Randomness during batching or bucketing in torchdata for Map-style pipes

After reading the doc and a few source code, it comes to me that, despite there are Batcher and Shuffler as the built-in pipes, should we really use them instead of relying on DataLoader and Sampler?
Since it seems that Shuffler is not dynamically shuffling across epochs, which produce deterministic batches, and there is no API to know the current epoch when calling getitem (compared to the set_epoch in traditional samplers).
The former is simpler to support, while the later seems to involve some API change.
I am wondering will there be solutions for “dynamically sort the items/batches with the epoch argument” across epochs in the future?

Sorry for bothering if there is already an existing way to do this.
Thanks very much!

Hi,

Thanks for your feedback. We are aware of the first issue that you mentioned, it is being tracked and worked on here.

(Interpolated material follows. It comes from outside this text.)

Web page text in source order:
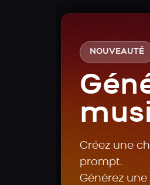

As for your second point, I believe before torchdata, the solution is to create a new Sampler for each epoch. You can write a custom DataPipe that takes in an epoch argument and generate a new DataPipe for each epoch. Let me know if what your usage example looks like and how the current API is insufficient or inefficient. We are open to improving our API for additional common use cases.

Thanks!

I think the solution of new Sampler with epoch argument works for me. I did not realize I can create new data pipes inside the training loop (right before starting a new epoch). Thanks!